ABOUT THIS TASK: The entries below are to be repeated exactly, and their pictures left out.

[Stored dataset items]
-*-

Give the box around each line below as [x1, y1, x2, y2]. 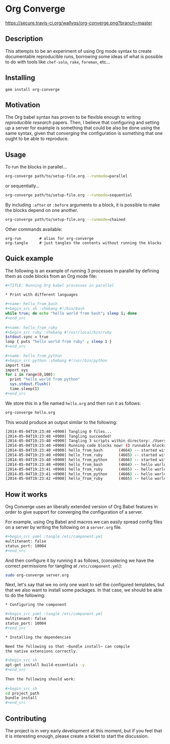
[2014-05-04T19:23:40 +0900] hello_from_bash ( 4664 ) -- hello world [5, 462, 166, 467]
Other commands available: [5, 226, 63, 232]
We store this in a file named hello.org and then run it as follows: [5, 400, 141, 406]
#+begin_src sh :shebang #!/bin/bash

-*-

WRITTEN SOLUTION:
Give the box around each line below as [x1, y1, x2, y2]. 
[2014-05-04T19:23:40 +0900] hello_from_bash ( 4664 ) -- hello world [5, 462, 166, 467]
Other commands available: [5, 226, 63, 232]
We store this in a file named hello.org and then run it as follows: [5, 400, 141, 406]
#+begin_src sh :shebang #!/bin/bash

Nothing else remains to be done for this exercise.